>>>

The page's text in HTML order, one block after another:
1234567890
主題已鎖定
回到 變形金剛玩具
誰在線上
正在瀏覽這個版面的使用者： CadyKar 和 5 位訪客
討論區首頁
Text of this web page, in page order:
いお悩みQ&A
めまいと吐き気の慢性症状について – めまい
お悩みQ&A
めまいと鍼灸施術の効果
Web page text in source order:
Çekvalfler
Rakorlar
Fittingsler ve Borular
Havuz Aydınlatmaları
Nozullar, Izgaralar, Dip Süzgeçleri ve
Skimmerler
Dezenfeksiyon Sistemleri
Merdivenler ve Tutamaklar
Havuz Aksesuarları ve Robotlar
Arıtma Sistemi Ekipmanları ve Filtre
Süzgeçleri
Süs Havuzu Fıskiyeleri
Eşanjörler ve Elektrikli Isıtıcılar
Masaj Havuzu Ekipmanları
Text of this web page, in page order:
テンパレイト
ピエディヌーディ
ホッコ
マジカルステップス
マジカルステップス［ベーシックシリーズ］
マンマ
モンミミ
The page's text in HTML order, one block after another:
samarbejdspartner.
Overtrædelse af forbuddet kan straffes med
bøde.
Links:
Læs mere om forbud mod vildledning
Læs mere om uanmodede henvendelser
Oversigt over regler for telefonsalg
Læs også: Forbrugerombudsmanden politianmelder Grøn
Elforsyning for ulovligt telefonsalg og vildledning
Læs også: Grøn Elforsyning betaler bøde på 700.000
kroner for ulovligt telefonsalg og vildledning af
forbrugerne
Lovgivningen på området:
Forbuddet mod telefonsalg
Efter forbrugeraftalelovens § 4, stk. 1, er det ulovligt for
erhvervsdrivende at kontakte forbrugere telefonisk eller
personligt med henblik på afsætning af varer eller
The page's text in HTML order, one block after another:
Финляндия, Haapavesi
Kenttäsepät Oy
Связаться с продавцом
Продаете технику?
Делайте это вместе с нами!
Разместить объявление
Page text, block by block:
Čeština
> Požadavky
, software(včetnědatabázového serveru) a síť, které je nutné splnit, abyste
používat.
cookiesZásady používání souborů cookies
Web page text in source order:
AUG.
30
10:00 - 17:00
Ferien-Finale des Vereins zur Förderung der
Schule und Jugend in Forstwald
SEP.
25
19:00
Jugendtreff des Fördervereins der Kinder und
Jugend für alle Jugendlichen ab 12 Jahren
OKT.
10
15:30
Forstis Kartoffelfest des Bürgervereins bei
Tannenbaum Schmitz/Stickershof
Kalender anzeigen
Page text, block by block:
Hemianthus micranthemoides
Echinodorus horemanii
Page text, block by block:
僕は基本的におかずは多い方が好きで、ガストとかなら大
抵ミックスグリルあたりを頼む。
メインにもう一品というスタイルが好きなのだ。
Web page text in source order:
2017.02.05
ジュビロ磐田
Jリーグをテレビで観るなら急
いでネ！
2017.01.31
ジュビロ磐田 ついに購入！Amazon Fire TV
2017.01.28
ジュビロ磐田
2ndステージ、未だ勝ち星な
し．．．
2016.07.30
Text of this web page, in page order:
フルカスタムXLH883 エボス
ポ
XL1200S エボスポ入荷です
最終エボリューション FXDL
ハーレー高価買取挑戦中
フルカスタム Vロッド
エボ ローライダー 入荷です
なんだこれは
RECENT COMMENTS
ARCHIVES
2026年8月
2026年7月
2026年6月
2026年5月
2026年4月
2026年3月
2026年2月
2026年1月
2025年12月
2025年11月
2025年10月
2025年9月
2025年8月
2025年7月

<<<

* Work instruction *
Once you have read the material above, write all of it out again exactly.

* Solution to the problem *
The page's text in HTML order, one block after another:
1234567890
主題已鎖定
回到 變形金剛玩具
誰在線上
正在瀏覽這個版面的使用者： CadyKar 和 5 位訪客
討論區首頁
Text of this web page, in page order:
いお悩みQ&A
めまいと吐き気の慢性症状について – めまい
お悩みQ&A
めまいと鍼灸施術の効果
Web page text in source order:
Çekvalfler
Rakorlar
Fittingsler ve Borular
Havuz Aydınlatmaları
Nozullar, Izgaralar, Dip Süzgeçleri ve
Skimmerler
Dezenfeksiyon Sistemleri
Merdivenler ve Tutamaklar
Havuz Aksesuarları ve Robotlar
Arıtma Sistemi Ekipmanları ve Filtre
Süzgeçleri
Süs Havuzu Fıskiyeleri
Eşanjörler ve Elektrikli Isıtıcılar
Masaj Havuzu Ekipmanları
Text of this web page, in page order:
テンパレイト
ピエディヌーディ
ホッコ
マジカルステップス
マジカルステップス［ベーシックシリーズ］
マンマ
モンミミ
The page's text in HTML order, one block after another:
samarbejdspartner.
Overtrædelse af forbuddet kan straffes med
bøde.
Links:
Læs mere om forbud mod vildledning
Læs mere om uanmodede henvendelser
Oversigt over regler for telefonsalg
Læs også: Forbrugerombudsmanden politianmelder Grøn
Elforsyning for ulovligt telefonsalg og vildledning
Læs også: Grøn Elforsyning betaler bøde på 700.000
kroner for ulovligt telefonsalg og vildledning af
forbrugerne
Lovgivningen på området:
Forbuddet mod telefonsalg
Efter forbrugeraftalelovens § 4, stk. 1, er det ulovligt for
erhvervsdrivende at kontakte forbrugere telefonisk eller
personligt med henblik på afsætning af varer eller
The page's text in HTML order, one block after another:
Финляндия, Haapavesi
Kenttäsepät Oy
Связаться с продавцом
Продаете технику?
Делайте это вместе с нами!
Разместить объявление
Page text, block by block:
Čeština
> Požadavky
, software(včetnědatabázového serveru) a síť, které je nutné splnit, abyste
používat.
cookiesZásady používání souborů cookies
Web page text in source order:
AUG.
30
10:00 - 17:00
Ferien-Finale des Vereins zur Förderung der
Schule und Jugend in Forstwald
SEP.
25
19:00
Jugendtreff des Fördervereins der Kinder und
Jugend für alle Jugendlichen ab 12 Jahren
OKT.
10
15:30
Forstis Kartoffelfest des Bürgervereins bei
Tannenbaum Schmitz/Stickershof
Kalender anzeigen
Page text, block by block:
Hemianthus micranthemoides
Echinodorus horemanii
Page text, block by block:
僕は基本的におかずは多い方が好きで、ガストとかなら大
抵ミックスグリルあたりを頼む。
メインにもう一品というスタイルが好きなのだ。
Web page text in source order:
2017.02.05
ジュビロ磐田
Jリーグをテレビで観るなら急
いでネ！
2017.01.31
ジュビロ磐田 ついに購入！Amazon Fire TV
2017.01.28
ジュビロ磐田
2ndステージ、未だ勝ち星な
し．．．
2016.07.30
Text of this web page, in page order:
フルカスタムXLH883 エボス
ポ
XL1200S エボスポ入荷です
最終エボリューション FXDL
ハーレー高価買取挑戦中
フルカスタム Vロッド
エボ ローライダー 入荷です
なんだこれは
RECENT COMMENTS
ARCHIVES
2026年8月
2026年7月
2026年6月
2026年5月
2026年4月
2026年3月
2026年2月
2026年1月
2025年12月
2025年11月
2025年10月
2025年9月
2025年8月
2025年7月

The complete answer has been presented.